É uma guerra ideológica?
Para mim, é essencialmente uma guerra ideológica e o que temos encontrado nos diálogos e encontros com os vários grupos parlamentares, comissões e grupos de deputados são pessoas que não têm a mínima dificuldade em afirmar isso. Não há volta a dar, eles querem extinguir os contratos de associação. O objetivo é reduzir a liberdade de escolha apenas para quem tem dinheiro. Passaremos a ter apenas colégios privados de elite.
Desses 27 colégios, quantos é que funcionam apenas com o dinheiro que o Estado dá?
Não sei ao certo, mas são a maioria destes 27.
Quantos é que correm o risco de fechar?
No meu entender, todos. Mesmo os que têm outros alunos para além dos que estão em contrato de associação, o impacto com despedimentos será tanto que todos fecharão.
Pode haver colégios que, fechando, façam com que as escolas estatais não consigam receber todos esses alunos?
Se nós tivermos a coragem de dizer «a partir de 1 de setembro não há colégios com contrato de associação», em vez de 383 turmas que o Governo pretende cortar, vai ter de absorver 1500, e as escolas estatais não têm essa possibilidade.
Grande parte dos nossos alunos não vêm desta zona. Temos aqui muitos alunos cujas escolas estatais das suas áreas os rejeitaram e enviaram para cá. Não é segredo para ninguém que duas escolas estatais da cidade de Aveiro têm sido seletivas nos alunos que recebem. Notas dos alunos, qualificação académica dos pais e por aí fora.
Mas essa liberdade de escolha agora é um privilégio de poucos…
Pois, mas o Governo tem reconhecer aquilo que é a verdade dos factos: a turma no ensino com contrato de associação fica muito mais barata do que na escola estatal, e nunca tiveram coragem de atirar cá para fora as contas, mesmo quando o Tribunal de Contas provou isso. E quando deitam fazem uma certa batota, porque misturam as contas do primeiro ciclo, que é muito mais barato, com os ciclos seguintes. Como nunca dão estes números, passa a ideia de que estamos a “chular” o Estado.
O próprio Estado fez agora contas afirmando que é muito mais barato passar estes alunos para a escola estatal. São contas bem feitas?
Eles aqui também não pagam renda, portanto aqui também só pagam os professores e auxiliares, não me pagam o funcionamento completo das escolas. Nós temos de fazer angariações de fundos e muitas restrições para podermos subsistir com aquilo que eles nos dão.
Mas estas contas então estão erradas?
Sim, não são autênticas, são uma falsidade, uma falácia.

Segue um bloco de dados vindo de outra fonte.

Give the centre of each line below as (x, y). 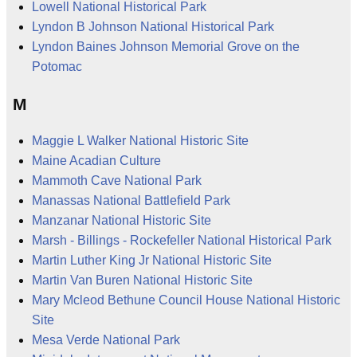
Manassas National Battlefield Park (131, 200)
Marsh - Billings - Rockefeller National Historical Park (182, 240)
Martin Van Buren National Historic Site (142, 280)
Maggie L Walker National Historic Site (140, 140)
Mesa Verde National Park (106, 339)
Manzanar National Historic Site (122, 220)
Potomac (57, 67)
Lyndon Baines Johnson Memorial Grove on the (166, 47)
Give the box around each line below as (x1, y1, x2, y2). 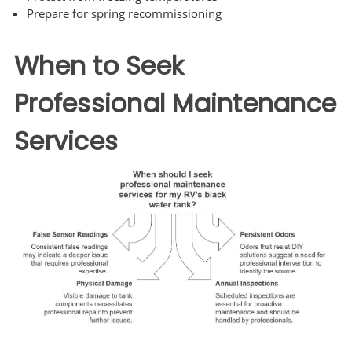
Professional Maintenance (14, 86, 336, 122)
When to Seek (14, 48, 184, 84)
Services (14, 123, 118, 159)
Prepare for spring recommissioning (27, 5, 222, 22)
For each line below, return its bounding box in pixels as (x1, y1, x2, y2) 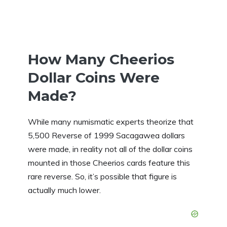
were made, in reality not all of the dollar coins (28, 143, 193, 154)
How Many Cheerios (28, 50, 174, 68)
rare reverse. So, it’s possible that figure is (28, 171, 177, 181)
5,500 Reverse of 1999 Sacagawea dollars (28, 130, 185, 140)
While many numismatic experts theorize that (28, 116, 194, 127)
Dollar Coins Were (28, 68, 160, 86)
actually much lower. (28, 184, 101, 195)
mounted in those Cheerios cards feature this (28, 157, 190, 168)
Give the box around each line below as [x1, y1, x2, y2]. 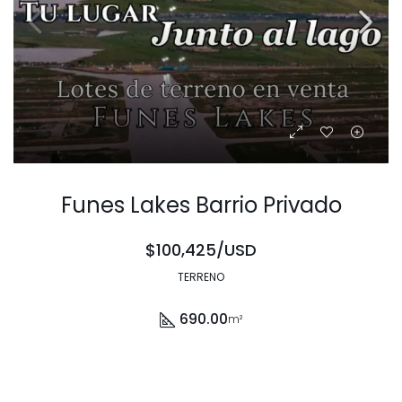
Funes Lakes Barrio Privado [60, 190, 342, 221]
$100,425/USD [145, 239, 257, 262]
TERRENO [178, 269, 224, 285]
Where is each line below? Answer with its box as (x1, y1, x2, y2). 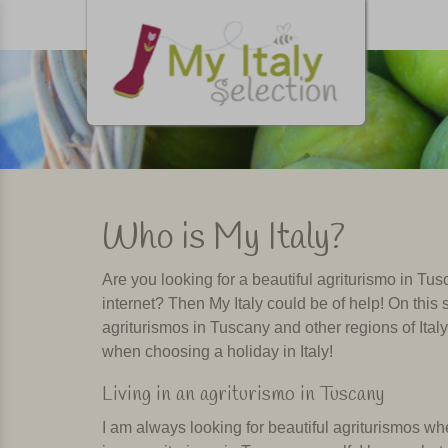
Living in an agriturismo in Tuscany (102, 381, 384, 409)
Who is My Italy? (102, 214, 345, 263)
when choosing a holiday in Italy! (102, 343, 333, 361)

Alguns colégios com contrato de associação estão ligados a esquemas de alegada corrupção e aproveitamento de dinheiros públicos. Teme que os colégios católicos estejam a ser postos no mesmo saco?
É evidente que uma célebre reportagem televisiva da Ana Leal lançou uma nuvem de fumo sobre a opinião pública a este respeito. Se há irregularidades que se investiguem. As nossas contas são submetidas à fiscalização dos responsáveis governamentais. Se eles quiserem encontrar a corrupção têm forma de o fazer. Eu tenho inspeções aqui com alguma regularidade. Mas esse é o interesse desta senhora secretária de estado e do governo. Nós estamos a sofrer uma réplica do tremor de terra que foi a decisão do governo Sócrates de suspender os contratos que estavam em exercício a 31 de dezembro e fazer vigorar uma adenda até 31 de agosto, e eu tinha contrato até 31 de agosto. Esta prepotência governamental de unilateralmente e sem razões plausíveis, que estão enunciadas nos contratos, suspender contratos e enunciar outros ou fazer adendas, é uma arbitrariedade fora do comum e não cabe na cabeça de ninguém.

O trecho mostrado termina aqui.